The use of 10 g of paracetamol can cause liver damage. The introduction of 5+ g of the substance can cause a similar disturbance in the case of prolonged therapy with phenobarbital, primidone, carbamazepine, rifampicin, phenytoin, common St. John's wort, or other drugs that induce liver enzymes. In addition, also with regular drinking and suspected glutathione depletion (in the case of HIV, cachexia, eating disorders, cystic fibrosis and starvation).

Among the manifestations of paracetamol poisoning - during the first 24 hours, vomiting, abdominal pain, nausea, anorexia and pallor appear. The development of hepatic damage can occur after 12-48 hours from the moment of application. The occurrence of metabolic acidosis or abnormality of glucose metabolic processes is possible. In the case of severe intoxication, liver failure can progress to hypoglycemia, hemorrhage, encephalopathy, cerebral edema and death. In acute renal failure, the active form of tubular necrosis (symptoms are hematuria, lumbar pain, and proteinuria) can occur without severe hepatic dysfunction. There is information about the development of pancreatitis and cardiac arrhythmias.

To improve the condition in case of an overdose of paracetamol, you need to start treatment immediately. Although there are no strong early signs, the patient must be hospitalized immediately to provide qualified care. Manifestations can be limited to vomiting or nausea, without reflecting the intensity of poisoning or organ damage. In case of development of signs of paracetamol intoxication, SH-category donors and precursors of glutathione-methionine binding (after 8-9 hours from the moment of poisoning), as well as N-acetylcysteine (after 12 hours) should be used. The need for additional treatment procedures (subsequent use of methionine, intravenous injection of N-acetylcysteine) depends on the blood count of paracetamol and the time that has passed since its administration.

Phenylephrine hydrochloride.

Symptoms of severe phenylephrine poisoning are insufficient work of the CVS with respiratory suppression and hemodynamic changes. In addition, gastric lavage and supportive procedures are performed.

Interactions with other drugs

Domperidone or metoclopramide can increase the rate of absorption of paracetamol; on the contrary, cholestyramine weakens it.

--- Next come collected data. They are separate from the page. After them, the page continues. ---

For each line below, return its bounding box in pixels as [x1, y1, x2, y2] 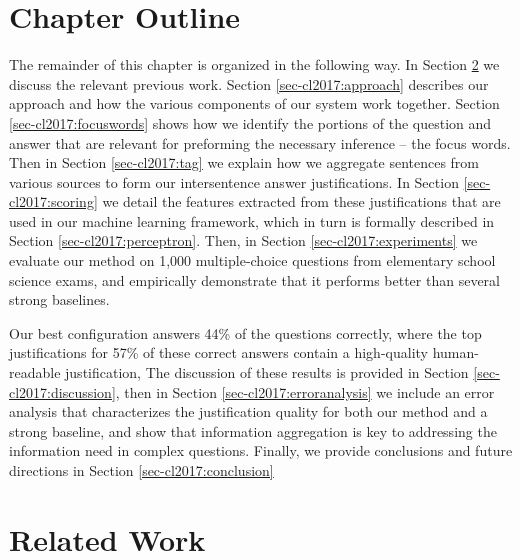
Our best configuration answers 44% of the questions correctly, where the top [9, 322, 482, 343]
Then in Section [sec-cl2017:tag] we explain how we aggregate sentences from [9, 152, 480, 173]
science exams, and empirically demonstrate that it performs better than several [9, 269, 500, 290]
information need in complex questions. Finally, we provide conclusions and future [9, 440, 513, 461]
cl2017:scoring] [9, 191, 98, 212]
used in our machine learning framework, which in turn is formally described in [9, 210, 495, 231]
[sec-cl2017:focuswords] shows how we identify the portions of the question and [9, 112, 492, 133]
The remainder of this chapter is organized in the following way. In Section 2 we [9, 54, 500, 75]
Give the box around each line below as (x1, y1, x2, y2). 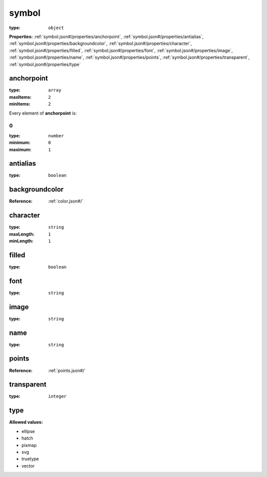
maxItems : (9, 94, 32, 100)
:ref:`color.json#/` (48, 198, 84, 204)
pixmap (21, 442, 37, 448)
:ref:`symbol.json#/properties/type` (9, 61, 81, 67)
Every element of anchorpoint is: (9, 110, 77, 116)
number (48, 133, 64, 138)
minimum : (9, 140, 31, 146)
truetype (21, 456, 39, 462)
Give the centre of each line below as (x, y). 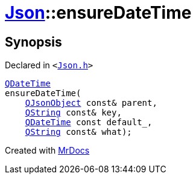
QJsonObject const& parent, (91, 103)
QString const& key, (73, 113)
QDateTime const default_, (89, 122)
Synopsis (33, 42)
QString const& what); (78, 132)
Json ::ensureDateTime (98, 13)
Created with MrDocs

In the case of long-term constant use of paracetamol, it is possible to potentiate the anticoagulant effect of warfarin and other coumarins with an increase in the likelihood of bleeding. With rare use of dosages, no noticeable effect is observed.

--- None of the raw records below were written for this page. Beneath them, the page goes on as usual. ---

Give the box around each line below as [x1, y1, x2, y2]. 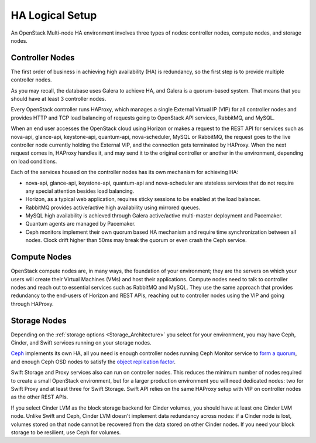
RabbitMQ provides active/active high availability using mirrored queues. [25, 204, 201, 211]
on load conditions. [11, 158, 57, 165]
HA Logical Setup [11, 9, 97, 22]
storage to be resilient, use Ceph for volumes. [11, 428, 121, 436]
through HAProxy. [11, 300, 54, 307]
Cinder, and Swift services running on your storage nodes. [11, 339, 152, 346]
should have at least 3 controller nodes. [11, 96, 107, 103]
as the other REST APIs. [11, 393, 68, 401]

There is a hypertensive interaction with amines of the sympathomimetic group (MAOI or phenylephrine). Phenylephrine is able to reduce the effects of β-blocking agents and antihypertensive drugs. In conditions requiring the intake of such medications, the use of Vicks asset is prohibited.

The medication may increase the risk of arrhythmias in digitalized patients. Potentiation of the effect of sympathomimetic amines (decongestant) in relation to CCC is possible.

Substances that induce liver enzymes by microsomes (barbiturates, alcohol, tricyclics) can increase the hepatotoxicity of paracetamol, especially in case of poisoning.

Storage conditions

Vicks asset must be kept in a place out of the reach of small children. Temperature values - no more than 25 ⁰ С.

Shelf life

Vicks asset can be applied for a 36-month term from the date of manufacture of the therapeutic product.

Analogs

Analogues of the medication are Coldrex Junior with Vicks AntiFlu Complex, as well as Axagripp with Amicitron Plus.